▸ **What you will do**
Each entry that follows should be retyped exactly.

▸ **Data for review**
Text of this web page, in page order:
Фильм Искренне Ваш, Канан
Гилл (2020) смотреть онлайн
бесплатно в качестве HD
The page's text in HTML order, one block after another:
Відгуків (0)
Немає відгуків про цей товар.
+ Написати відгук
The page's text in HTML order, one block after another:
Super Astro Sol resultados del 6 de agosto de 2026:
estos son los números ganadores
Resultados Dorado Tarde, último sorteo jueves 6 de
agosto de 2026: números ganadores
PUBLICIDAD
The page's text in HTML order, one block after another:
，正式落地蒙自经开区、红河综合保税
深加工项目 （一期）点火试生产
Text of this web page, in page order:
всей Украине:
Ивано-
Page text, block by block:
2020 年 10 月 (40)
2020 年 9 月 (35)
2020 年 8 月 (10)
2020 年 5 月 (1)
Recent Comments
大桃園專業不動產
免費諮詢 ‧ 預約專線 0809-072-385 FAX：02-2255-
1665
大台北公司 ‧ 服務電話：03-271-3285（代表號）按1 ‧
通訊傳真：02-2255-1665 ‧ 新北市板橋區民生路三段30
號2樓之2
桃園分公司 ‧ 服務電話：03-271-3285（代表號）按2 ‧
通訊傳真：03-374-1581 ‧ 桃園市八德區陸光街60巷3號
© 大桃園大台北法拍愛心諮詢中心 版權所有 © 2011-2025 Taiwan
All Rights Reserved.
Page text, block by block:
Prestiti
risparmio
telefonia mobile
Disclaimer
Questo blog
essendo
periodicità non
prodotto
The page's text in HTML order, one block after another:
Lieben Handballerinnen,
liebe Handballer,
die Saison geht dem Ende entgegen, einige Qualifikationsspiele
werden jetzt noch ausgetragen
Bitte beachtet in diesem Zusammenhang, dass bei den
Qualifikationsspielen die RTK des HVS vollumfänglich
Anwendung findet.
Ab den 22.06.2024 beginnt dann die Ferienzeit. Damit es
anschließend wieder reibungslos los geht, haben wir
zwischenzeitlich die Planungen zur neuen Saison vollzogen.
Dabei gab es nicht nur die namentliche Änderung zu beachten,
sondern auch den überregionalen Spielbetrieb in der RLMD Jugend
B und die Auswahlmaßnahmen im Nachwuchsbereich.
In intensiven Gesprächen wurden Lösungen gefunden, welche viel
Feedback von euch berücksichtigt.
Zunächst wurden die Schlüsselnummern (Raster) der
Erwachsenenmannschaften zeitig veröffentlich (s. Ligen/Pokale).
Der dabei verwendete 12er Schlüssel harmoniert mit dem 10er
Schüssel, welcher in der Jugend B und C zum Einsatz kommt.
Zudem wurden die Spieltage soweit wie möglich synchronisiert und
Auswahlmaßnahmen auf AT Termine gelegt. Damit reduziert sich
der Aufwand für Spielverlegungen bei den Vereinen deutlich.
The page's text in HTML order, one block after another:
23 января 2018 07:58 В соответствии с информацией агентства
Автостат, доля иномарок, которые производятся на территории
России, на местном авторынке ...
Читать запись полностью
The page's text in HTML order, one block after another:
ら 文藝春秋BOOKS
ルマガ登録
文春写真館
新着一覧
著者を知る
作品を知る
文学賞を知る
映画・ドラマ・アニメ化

▸ **Result for this exercise**
Text of this web page, in page order:
Фильм Искренне Ваш, Канан
Гилл (2020) смотреть онлайн
бесплатно в качестве HD
The page's text in HTML order, one block after another:
Відгуків (0)
Немає відгуків про цей товар.
+ Написати відгук
The page's text in HTML order, one block after another:
Super Astro Sol resultados del 6 de agosto de 2026:
estos son los números ganadores
Resultados Dorado Tarde, último sorteo jueves 6 de
agosto de 2026: números ganadores
PUBLICIDAD
The page's text in HTML order, one block after another:
，正式落地蒙自经开区、红河综合保税
深加工项目 （一期）点火试生产
Text of this web page, in page order:
всей Украине:
Ивано-
Page text, block by block:
2020 年 10 月 (40)
2020 年 9 月 (35)
2020 年 8 月 (10)
2020 年 5 月 (1)
Recent Comments
大桃園專業不動產
免費諮詢 ‧ 預約專線 0809-072-385 FAX：02-2255-
1665
大台北公司 ‧ 服務電話：03-271-3285（代表號）按1 ‧
通訊傳真：02-2255-1665 ‧ 新北市板橋區民生路三段30
號2樓之2
桃園分公司 ‧ 服務電話：03-271-3285（代表號）按2 ‧
通訊傳真：03-374-1581 ‧ 桃園市八德區陸光街60巷3號
© 大桃園大台北法拍愛心諮詢中心 版權所有 © 2011-2025 Taiwan
All Rights Reserved.
Page text, block by block:
Prestiti
risparmio
telefonia mobile
Disclaimer
Questo blog
essendo
periodicità non
prodotto
The page's text in HTML order, one block after another:
Lieben Handballerinnen,
liebe Handballer,
die Saison geht dem Ende entgegen, einige Qualifikationsspiele
werden jetzt noch ausgetragen
Bitte beachtet in diesem Zusammenhang, dass bei den
Qualifikationsspielen die RTK des HVS vollumfänglich
Anwendung findet.
Ab den 22.06.2024 beginnt dann die Ferienzeit. Damit es
anschließend wieder reibungslos los geht, haben wir
zwischenzeitlich die Planungen zur neuen Saison vollzogen.
Dabei gab es nicht nur die namentliche Änderung zu beachten,
sondern auch den überregionalen Spielbetrieb in der RLMD Jugend
B und die Auswahlmaßnahmen im Nachwuchsbereich.
In intensiven Gesprächen wurden Lösungen gefunden, welche viel
Feedback von euch berücksichtigt.
Zunächst wurden die Schlüsselnummern (Raster) der
Erwachsenenmannschaften zeitig veröffentlich (s. Ligen/Pokale).
Der dabei verwendete 12er Schlüssel harmoniert mit dem 10er
Schüssel, welcher in der Jugend B und C zum Einsatz kommt.
Zudem wurden die Spieltage soweit wie möglich synchronisiert und
Auswahlmaßnahmen auf AT Termine gelegt. Damit reduziert sich
der Aufwand für Spielverlegungen bei den Vereinen deutlich.
The page's text in HTML order, one block after another:
23 января 2018 07:58 В соответствии с информацией агентства
Автостат, доля иномарок, которые производятся на территории
России, на местном авторынке ...
Читать запись полностью
The page's text in HTML order, one block after another:
ら 文藝春秋BOOKS
ルマガ登録
文春写真館
新着一覧
著者を知る
作品を知る
文学賞を知る
映画・ドラマ・アニメ化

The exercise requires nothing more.